Se me mostró que muchas personas no comprenden la extensión del mal que nos ha sobrecogido. Se han halagado a sí mismos diciéndose que las dificultades de la nación pronto se solucionarán y que pronto concluirán la confusión y la guerra, pero todos quedarán convencidos de que la situación no es tan sencilla como se había anticipado. Muchos han esperado que el norte aseste un golpe y ponga punto final al conflicto.

Se me llamó la atención al Israel antiguo mantenido en esclavitud por los egipcios. El Señor obró mediante Moisés y Aarón para ponerlo en libertad. Se llevaron a cabo milagros delante de Faraón para convencerlo de que esos hombres habían sido especialmente enviados por Dios para pedirle que dejara en libertad a Israel. Pero el corazón de Faraón se endureció contra los mensajeros del Señor, por lo que descartó los milagros obrados en su presencia. Debido a eso los egipcios tuvieron que soportar los juicios de Dios. Fueron visitados con plagas y mientras sufrían bajo el efecto de las mismas, Faraón consintió en poner en libertad al pueblo de Israel. Pero en cuanto desapareció la causa de sus sufrimientos, su corazón volvió a endurecerse. Sus consejeros y los hombres poderosos se hicieron fuertes contra Dios y trataron de explicar las plagas como el resultado de causas naturales. Cada visitación de Dios era más severa que la anterior, y sin embargo ellos no libertaron a los hijos de Israel hasta que el ángel del Señor mató a los primogénitos de los egipcios. Desde el rey sentado en su trono hasta el súbdito más humilde, experimentaron aflicción y luto. Después de eso Faraón ordenó la salida de Israel; pero después que los egipcios hubieron enterrado a sus muertos, él se arrepintió de haberlos dejado salir. Sus consejeros y dirigentes trataron de explicar el origen de su aflicción. No quisieron admitir que habían experimentado el juicio de Dios, de modo que salieron en persecución de los hijos de Israel.

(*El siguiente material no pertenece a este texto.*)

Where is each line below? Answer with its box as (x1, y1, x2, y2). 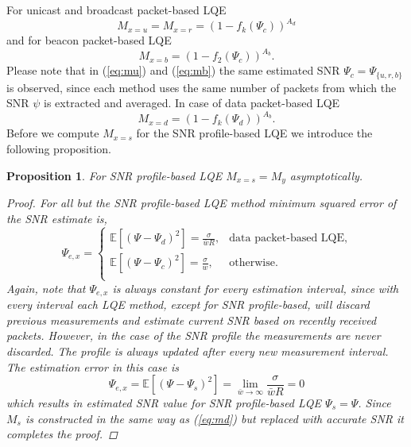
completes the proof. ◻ (6, 426, 118, 442)
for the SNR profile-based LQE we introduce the (136, 125, 373, 141)
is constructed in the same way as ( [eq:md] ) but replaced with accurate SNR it (25, 410, 404, 426)
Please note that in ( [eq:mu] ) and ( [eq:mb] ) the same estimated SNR (6, 62, 340, 79)
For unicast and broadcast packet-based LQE (6, 2, 227, 17)
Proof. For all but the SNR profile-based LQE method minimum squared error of (6, 194, 397, 210)
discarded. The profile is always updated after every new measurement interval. (6, 342, 389, 359)
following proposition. (6, 140, 111, 156)
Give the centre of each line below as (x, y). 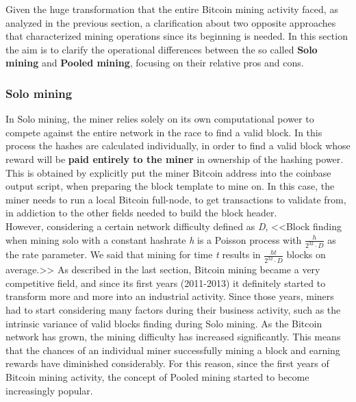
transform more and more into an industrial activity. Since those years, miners (170, 296)
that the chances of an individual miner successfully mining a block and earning (173, 350)
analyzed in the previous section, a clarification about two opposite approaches (171, 22)
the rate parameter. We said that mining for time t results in (133, 254)
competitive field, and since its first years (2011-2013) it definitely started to (166, 282)
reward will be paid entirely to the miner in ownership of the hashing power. (175, 159)
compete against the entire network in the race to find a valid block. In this (164, 132)
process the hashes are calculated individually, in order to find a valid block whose (178, 146)
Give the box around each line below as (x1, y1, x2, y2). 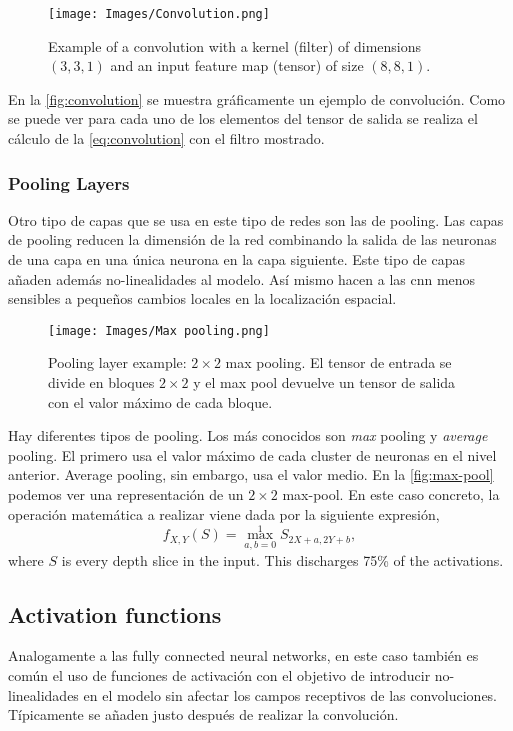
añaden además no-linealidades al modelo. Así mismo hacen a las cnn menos (8, 268, 476, 289)
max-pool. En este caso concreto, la (282, 484, 500, 505)
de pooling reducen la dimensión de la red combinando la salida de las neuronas (8, 229, 497, 250)
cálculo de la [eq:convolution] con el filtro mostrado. (8, 128, 325, 149)
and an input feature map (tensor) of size (110, 55, 364, 76)
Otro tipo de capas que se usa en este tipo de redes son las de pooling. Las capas (8, 209, 504, 230)
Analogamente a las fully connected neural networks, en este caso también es (8, 645, 479, 666)
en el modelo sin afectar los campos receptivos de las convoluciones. (83, 684, 498, 705)

Cuando los israelitas vieron a los soldados egipcios que los perseguían, algunos en caballos y otros en carros, y equipados para la guerra, desfallecieron de temor. El Mar Rojo estaba delante de ellos y los egipcios detrás. De modo que no podían ver ninguna vía de escape. Los egipcios lanzaron exclamaciones de triunfo al ver que los israelitas se encontraban completamente a su merced. El pueblo estaba muy atemorizado. Pero el Señor le ordenó a Moisés que indicara al pueblo que avanzara y que levantara la vara y extendiera su mano sobre el mar para dividir sus aguas. El así lo hizo y las aguas se separaron, lo que permitió al pueblo de Israel pasar sobre tierra seca. Faraón había resistido durante tanto tiempo a Dios y había endurecido tanto su corazón contra sus obras poderosas y admirables, que en su ceguera se apresuró a entrar en el camino que Dios había preparado milagrosamente para su pueblo. Nuevamente a Moisés se le ordenó que extendiera su brazo sobre el mar “y el mar se volvió en toda su fuerza”, y las aguas cubrieron a la hueste egipcia y todos se ahogaron.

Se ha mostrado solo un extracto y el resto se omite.